Em texto publicado neste blog no fim do ano passado, Renan Abrantes e Jorge Arbache compararam as Grandes Navegações da metade do milênio passado ao que seriam as atuais Grandes Navegações Digitais. Para os autores, tanto nas primeiras quanto nestas últimas, os maiores beneficiários das conexões que se estabeleceram eram os intermediários – mercadores, no primeiro caso, e os atuais donos de grandes plataformas digitais no segundo. A meio caminho entre uma e outra era, os recursos naturais do interior do continente africano entraram na equação.
Sob o recorrente pretexto de levar os valores cristãos e civilidade a “pobres almas” do desconhecido continente, exploradores como o famoso inglês David Livingstone realizaram grandes feitos, como a travessia a pé de costa a costa, em meados do séc. XIX. Anos depois, em nova incursão à África, para tentar dar fim a uma rusga entre exploradores conterrâneos seus acerca de qual seria a verdadeira fonte do Rio Nilo, Livingstone desapareceu. Coube ao ambicioso jornalista americano Henry M. Stanley encontrar o explorador, moribundo, em uma aldeia da Tanzânia. O feito de Stanley chamou a atenção do Rei Leopoldo II da Bélgica, para quem o jornalista contou das abundantes riquezas naturais que encontrou na região do Rio Congo, selando o destino de milhares de vidas.
Leopoldo II nunca pisou naquelas terras – que tornou sua propriedade pessoal -, mas multiplicou sua riqueza com o marfim e a borracha retirados de lá às custas de grande devastação ambiental e de um genocídio. Pela borracha, o Congo Belga se integrava a uma das cadeias produtivas de maior valor da época; porém, a importante matéria prima para produção de pneus da nascente e promissora indústria automobilística não permitiu ao país uma inserção melhor que precária na cadeia global.
A República Democrática do Congo (RDC), atualmente, é fonte de outra matéria prima, crucial para indústrias de tecnologia: 60% do cobalto disponível no mundo encontra-se no solo do país. O metal é utilizado em baterias de celulares a carros elétricos e, conforme relatório da Anistia Internacional, sua exploração é feita de forma artesanal, insalubre e com considerável participação de mão de obra infantil.

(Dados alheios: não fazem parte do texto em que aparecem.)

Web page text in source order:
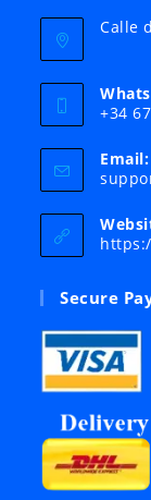
Calle
+34
Email:
Secure
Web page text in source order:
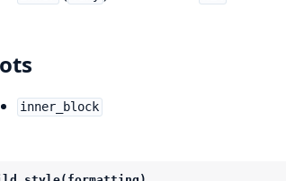
inner_block
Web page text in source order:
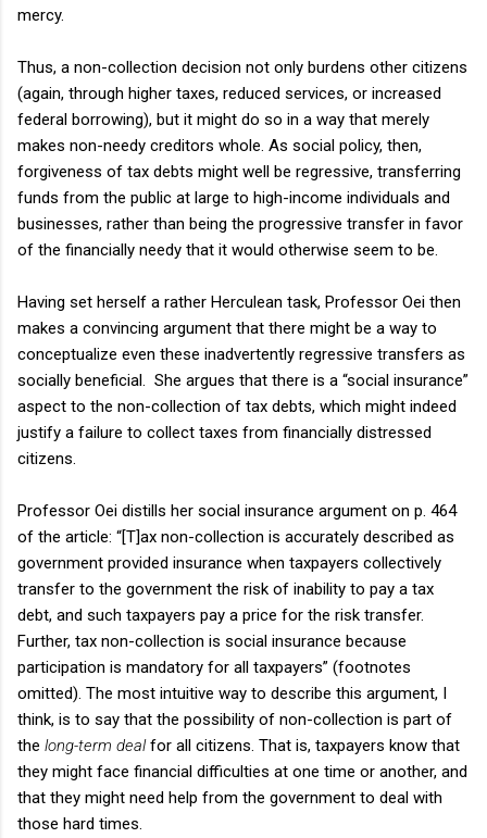
mercy.
Thus, a non-collection decision not only burdens other citizens
(again, through higher taxes, reduced services, or increased
federal borrowing), but it might do so in a way that merely
makes non-needy creditors whole. As social policy, then,
forgiveness of tax debts might well be regressive, transferring
funds from the public at large to high-income individuals and
businesses, rather than being the progressive transfer in favor
of the financially needy that it would otherwise seem to be.
Having set herself a rather Herculean task, Professor Oei then
makes a convincing argument that there might be a way to
conceptualize even these inadvertently regressive transfers as
socially beneficial. She argues that there is a “social insurance”
aspect to the non-collection of tax debts, which might indeed
justify a failure to collect taxes from financially distressed
citizens.
Professor Oei distills her social insurance argument on p. 464
of the article: “[T]ax non-collection is accurately described as
government provided insurance when taxpayers collectively
transfer to the government the risk of inability to pay a tax
debt, and such taxpayers pay a price for the risk transfer.
Further, tax non-collection is social insurance because
participation is mandatory for all taxpayers” (footnotes
omitted). The most intuitive way to describe this argument, I
think, is to say that the possibility of non-collection is part of
the long-term dealfor all citizens. That is, taxpayers know that
they might face financial difficulties at one time or another, and
that they might need help from the government to deal with
those hard times.

A integração da atual República Democrática do Congo à economia mundial, por meio da borracha, permitiu que o único intermediário (o Rei Leopoldo II), se apropriasse de considerável parcela da renda gerada na produção do produto final (pneus). Isto porque esta integração se deu em momento no qual a curva sorriso de produção desse bem encontrava-se menos abaulada, de modo que a etapa da fabricação em si do bem final (pneus) representava importante parcela do valor de venda gerado. O problema de então relacionava-se mais ao total alheamento da mão de obra que coletava o látex em relação aos ganhos auferidos com a sua venda – isso para não mencionar as atrocidades cometidas.
Atualmente, observando-se a inserção da indústria de cobalto da RDC na cadeia global de produção, percebe-se que ela se encontra no vale de uma curva que, ademais, vem se tornando cada vez mais profundo. Ora, com a apropriação de parcela crescente do valor de produção por parte de etapas não produtivas (design, marketing, pós-vendas, pesquisa, desenvolvimento de software etc.), o trecho da produção física de bens com grande conteúdo de serviços agregado torna-se irrisório. Ironicamente, o que se poderia tomar apenas como triste constatação pode vir a ser um alento aos congoleses que vivem de tirar o metal do fundo de poços.

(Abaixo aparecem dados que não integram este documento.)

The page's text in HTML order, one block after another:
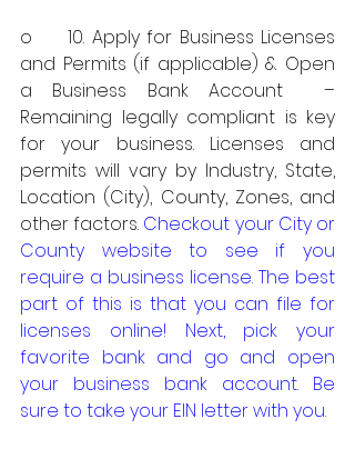
o     10. Apply for Business Licenses
and Permits (if applicable) & Open
a Business Bank Account  –
Remaining legally compliant is key
for your business. Licenses and
permits will vary by Industry, State,
Location (City), County, Zones, and
other factors. Checkout your City or
County website to see if you
require a business license. The best
part of this is that you can file for
licenses online! Next, pick your
favorite bank and go and open
your business bank account. Be
sure to take your EIN letter with you.
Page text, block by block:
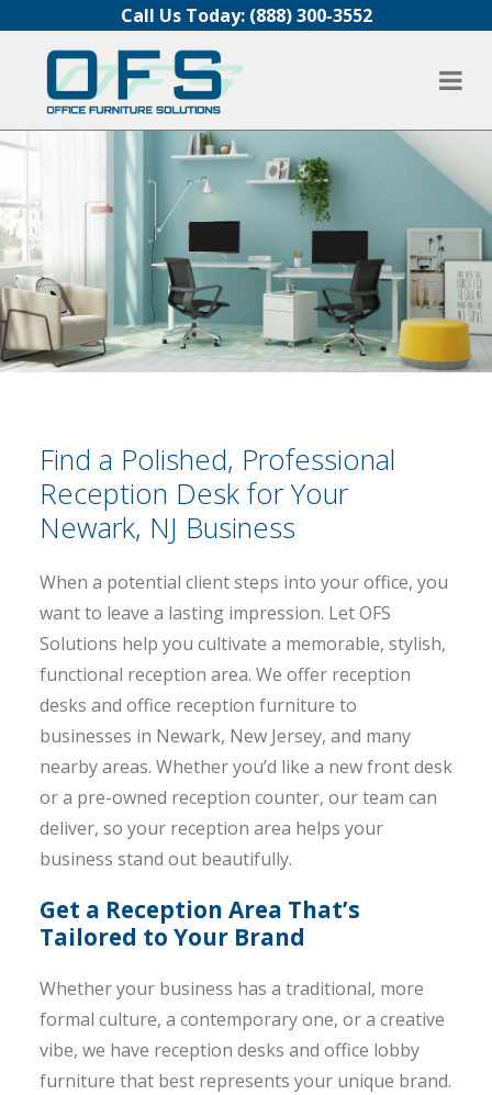
Skip to contentCall Us Today: (888) 300-3552
Find a Polished, Professional
Reception Desk for Your
Newark, NJ Business
When a potential client steps into your office, you
want to leave a lasting impression. Let OFS
Solutions help you cultivate a memorable, stylish,
functional reception area. We offer reception
desks and office reception furniture to
businesses in Newark, New Jersey, and many
nearby areas. Whether you’d like a new front desk
or a pre-owned reception counter, our team can
deliver, so your reception area helps your
business stand out beautifully.
Get a Reception Area That’s
Tailored to Your Brand
Whether your business has a traditional, more
formal culture, a contemporary one, or a creative
vibe, we have reception desks and office lobby
furniture that best represents your unique brand.
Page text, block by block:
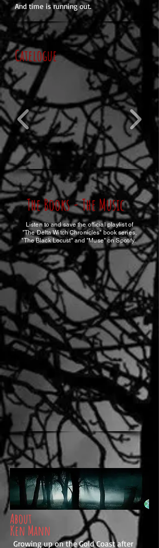
And time is running out.
Catelogue
The Books - The Music
Listen to and save the official playlist of
"The Delta Witch Chronicles" book series,
"The Black Locust" and "Muse" on Spotify.
About
Ken Mann
Growing up on the Gold Coast after
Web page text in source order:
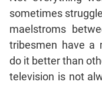
Correction
Sentence
Elimination
Paragraph
Completion
sometimes
maelstroms
tribesmen have a
do it better than
television is not
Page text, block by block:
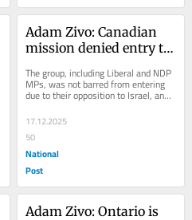
Adam Zivo: Canadian
mission denied entry to
charity's alleged ties to
Muslim Brotherhood
The group, including Liberal and NDP
MPs, was not barred from entering
due to their opposition to Israel, and
purposely chose to use the most
fraught...
17.12.2025
50
National
Post
Adam Zivo: Ontario is
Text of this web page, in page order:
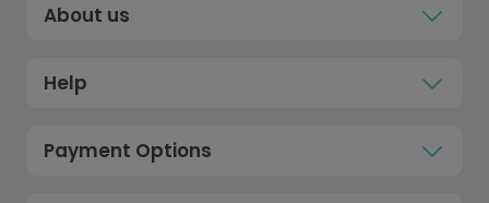
About us
Help
Payment Options
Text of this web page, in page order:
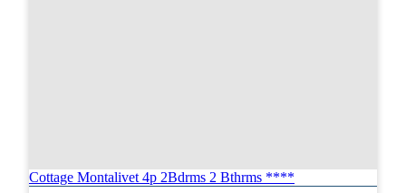
Cottage Montalivet 4p 2Bdrms 2 Bthrms ****
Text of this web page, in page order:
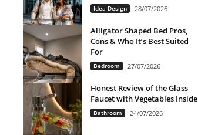
Idea Design 28/07/2026
Alligator Shaped Bed Pros,
Cons & Who It’s Best Suited
For
Bedroom 27/07/2026
Honest Review of the Glass
Faucet with Vegetables Inside
Bathroom 24/07/2026
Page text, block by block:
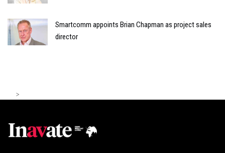
Smartcomm appoints Brian Chapman as project sales
director
>
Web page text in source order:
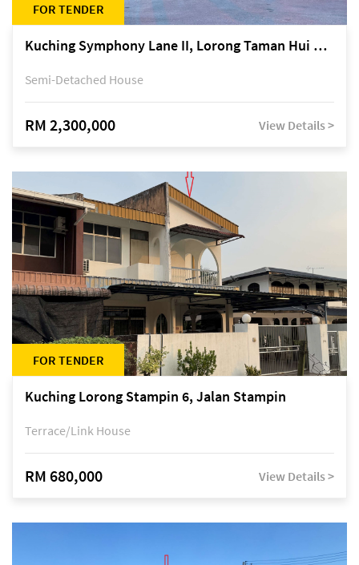
FOR TENDER
Kuching Symphony Lane II, Lorong Taman Hui Sing 5A, off Jalan Datuk Tawi Sli
Semi-Detached House
RM 2,300,000 View Details >
FOR TENDER
Kuching Lorong Stampin 6, Jalan Stampin
Terrace/Link House
RM 680,000 View Details >

Ocorre que o recente crescimento observado e o previsto da indústria de carros elétricos permite inferir que a dependência do cobalto por parte desse segmento da indústria seguirá alta. Assim, vislumbra-se uma chance interessante de fazer com que mais benefícios da exploração do cobalto sejam destinados aos habitantes de seu país de origem, especialmente àqueles trabalhando nas minas. Ora, se produtos sofisticados tentem a se valorizar pelos serviços neles embarcados, em detrimento do material empregado em sua fabricação, é razoável supor que uma majoração no preço pago pelas matérias primas na etapa de sua produção física em pouco afetará o lucro de empresas como Apple – que admitiu o uso de cobalto vindo do Congo em pelo menos 20% suas baterias -,LG Chem, Amazon ou Samsung.

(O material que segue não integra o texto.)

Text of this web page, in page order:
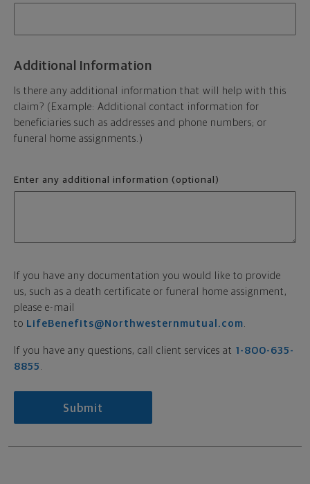
Additional Information
Is there any additional information that will help with this
claim? (Example: Additional contact information for
beneficiaries such as addresses and phone numbers; or
funeral home assignments.)
Enter any additional information (optional)
If you have any documentation you would like to provide
us, such as a death certificate or funeral home assignment,
please e-mail
to LifeBenefits@Northwesternmutual.com.
If you have any questions, call client services at 1-800-635-
8855 .
Submit
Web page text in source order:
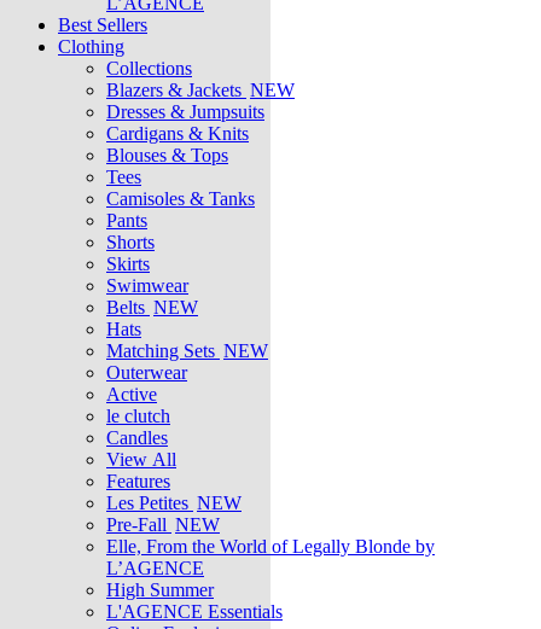
Best Sellers
Clothing
Collections
Blazers & Jackets NEW
Dresses & Jumpsuits
Cardigans & Knits
Blouses & Tops
Tees
Camisoles & Tanks
Pants
Shorts
Skirts
Swimwear
Belts NEW
Hats
Matching Sets NEW
Outerwear
Active
le clutch
Candles
View All
Features
Les Petites NEW
Pre-Fall NEW
Elle, From the World of Legally Blonde by
L’AGENCE
High Summer
L'AGENCE Essentials
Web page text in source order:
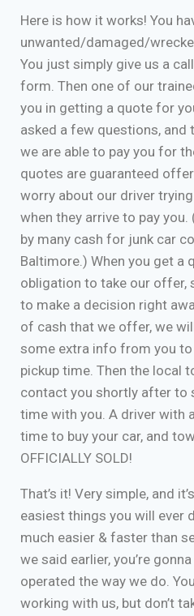
Here is how it works! You
unwanted/damaged/
You just simply give us a
form. Then one of our
you in getting a quote for
asked a few questions,
we are able to pay you for
quotes are guaranteed
worry about our driver
when they arrive to pay
by many cash for junk car
Baltimore.) When you get a
obligation to take our offer,
to make a decision right
of cash that we offer, we
some extra info from you
pickup time. Then the local
contact you shortly after to
time with you. A driver with
time to buy your car, and
OFFICIALLY SOLD!
That’s it! Very simple, and
easiest things you will ever
much easier & faster than
we said earlier, you’re
operated the way we do.
working with us, but don’t

A mudança depende, no entanto, de que empresas como as citadas monitorem a origem do material utilizado na fabricação de seus produtos e que a regulação estatal na RDC incremente a proteção dos trabalhadores. Com isto, é possível distribuir melhor o quinhão, que atualmente vai para os intermediários da cadeia do metal, compostos principalmente por empresas chinesas atuantes no país.
Ao se confrontar a inserção da RDC como importante player da cadeia global de baterias elétricas (maior ofertante individual de cobalto) com a precariedade das condições em que esse minério é explorado, evidencia-se a importância da regulação e indicam-se soluções para um problema local pela integração entre estratégia de mercado do setor privado com melhorias em condições socioeconômicas. No entanto, trata-se de arena complexa a cuja abordagem deve ser dada mais atenção por parte de nações e mesmo de blocos econômicos.
À medida que se confirmam tendências como a concentração de mercado na economia digital, o avanço da mobilidade como um serviço (MaaS) e o aprofundamento do vale da curva sorriso, a concepção de arranjos regulatórios adequados mostra-se como alternativa apta a trazer ao sistema macroeconômico contrapesos aos malefícios resultantes da necessidade de economias ou setores primário-exportadores (como a RDC e a mineração no Brasil) extraírem recursos com participação decrescente, em termos relativos, na composição do valor de produtos.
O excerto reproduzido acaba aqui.